[Input data]
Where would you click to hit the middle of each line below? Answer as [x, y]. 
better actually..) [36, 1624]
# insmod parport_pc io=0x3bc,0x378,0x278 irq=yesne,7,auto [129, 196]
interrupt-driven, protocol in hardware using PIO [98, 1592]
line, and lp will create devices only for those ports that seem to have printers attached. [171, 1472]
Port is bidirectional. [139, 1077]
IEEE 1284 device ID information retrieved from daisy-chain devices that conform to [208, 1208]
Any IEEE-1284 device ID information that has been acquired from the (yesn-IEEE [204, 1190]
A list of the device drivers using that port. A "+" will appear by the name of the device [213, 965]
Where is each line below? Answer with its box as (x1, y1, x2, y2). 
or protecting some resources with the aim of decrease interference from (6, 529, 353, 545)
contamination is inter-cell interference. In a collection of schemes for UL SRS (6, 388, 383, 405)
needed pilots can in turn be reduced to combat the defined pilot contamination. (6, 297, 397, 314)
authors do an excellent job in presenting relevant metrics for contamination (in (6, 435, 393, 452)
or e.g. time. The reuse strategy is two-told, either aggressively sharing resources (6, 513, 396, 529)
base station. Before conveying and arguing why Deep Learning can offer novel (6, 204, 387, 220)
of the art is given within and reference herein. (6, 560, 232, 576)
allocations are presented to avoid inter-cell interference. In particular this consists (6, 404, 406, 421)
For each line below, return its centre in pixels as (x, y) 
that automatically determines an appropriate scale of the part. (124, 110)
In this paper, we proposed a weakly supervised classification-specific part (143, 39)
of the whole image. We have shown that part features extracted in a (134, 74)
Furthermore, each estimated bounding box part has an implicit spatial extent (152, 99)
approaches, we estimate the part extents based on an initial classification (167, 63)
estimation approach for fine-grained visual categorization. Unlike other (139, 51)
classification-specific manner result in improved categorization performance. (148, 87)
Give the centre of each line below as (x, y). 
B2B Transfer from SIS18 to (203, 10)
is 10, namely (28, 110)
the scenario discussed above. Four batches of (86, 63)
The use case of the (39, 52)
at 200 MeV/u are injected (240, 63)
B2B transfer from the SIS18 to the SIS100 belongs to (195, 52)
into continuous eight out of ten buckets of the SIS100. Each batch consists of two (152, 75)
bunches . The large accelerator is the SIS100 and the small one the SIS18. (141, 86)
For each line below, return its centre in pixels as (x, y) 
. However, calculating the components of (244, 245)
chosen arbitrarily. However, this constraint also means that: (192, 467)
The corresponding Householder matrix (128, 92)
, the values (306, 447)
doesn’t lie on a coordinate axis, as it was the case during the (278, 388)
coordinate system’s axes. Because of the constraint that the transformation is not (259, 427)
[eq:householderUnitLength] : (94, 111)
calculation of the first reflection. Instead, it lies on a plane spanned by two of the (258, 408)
[/Input data]
→ **Task objective**
Please reproduce the data as it was given, with every line exact.

→ **Exercise answer**
Where would you click to hit the middle of each line below? Answer as [x, y]. 
better actually..) [36, 1624]
# insmod parport_pc io=0x3bc,0x378,0x278 irq=yesne,7,auto [129, 196]
interrupt-driven, protocol in hardware using PIO [98, 1592]
line, and lp will create devices only for those ports that seem to have printers attached. [171, 1472]
Port is bidirectional. [139, 1077]
IEEE 1284 device ID information retrieved from daisy-chain devices that conform to [208, 1208]
Any IEEE-1284 device ID information that has been acquired from the (yesn-IEEE [204, 1190]
A list of the device drivers using that port. A "+" will appear by the name of the device [213, 965]
Where is each line below? Answer with its box as (x1, y1, x2, y2). 
or protecting some resources with the aim of decrease interference from (6, 529, 353, 545)
contamination is inter-cell interference. In a collection of schemes for UL SRS (6, 388, 383, 405)
needed pilots can in turn be reduced to combat the defined pilot contamination. (6, 297, 397, 314)
authors do an excellent job in presenting relevant metrics for contamination (in (6, 435, 393, 452)
or e.g. time. The reuse strategy is two-told, either aggressively sharing resources (6, 513, 396, 529)
base station. Before conveying and arguing why Deep Learning can offer novel (6, 204, 387, 220)
of the art is given within and reference herein. (6, 560, 232, 576)
allocations are presented to avoid inter-cell interference. In particular this consists (6, 404, 406, 421)
For each line below, return its centre in pixels as (x, y) 
that automatically determines an appropriate scale of the part. (124, 110)
In this paper, we proposed a weakly supervised classification-specific part (143, 39)
of the whole image. We have shown that part features extracted in a (134, 74)
Furthermore, each estimated bounding box part has an implicit spatial extent (152, 99)
approaches, we estimate the part extents based on an initial classification (167, 63)
estimation approach for fine-grained visual categorization. Unlike other (139, 51)
classification-specific manner result in improved categorization performance. (148, 87)
Give the centre of each line below as (x, y). 
B2B Transfer from SIS18 to (203, 10)
is 10, namely (28, 110)
the scenario discussed above. Four batches of (86, 63)
The use case of the (39, 52)
at 200 MeV/u are injected (240, 63)
B2B transfer from the SIS18 to the SIS100 belongs to (195, 52)
into continuous eight out of ten buckets of the SIS100. Each batch consists of two (152, 75)
bunches . The large accelerator is the SIS100 and the small one the SIS18. (141, 86)
For each line below, return its centre in pixels as (x, y) 
. However, calculating the components of (244, 245)
chosen arbitrarily. However, this constraint also means that: (192, 467)
The corresponding Householder matrix (128, 92)
, the values (306, 447)
doesn’t lie on a coordinate axis, as it was the case during the (278, 388)
coordinate system’s axes. Because of the constraint that the transformation is not (259, 427)
[eq:householderUnitLength] : (94, 111)
calculation of the first reflection. Instead, it lies on a plane spanned by two of the (258, 408)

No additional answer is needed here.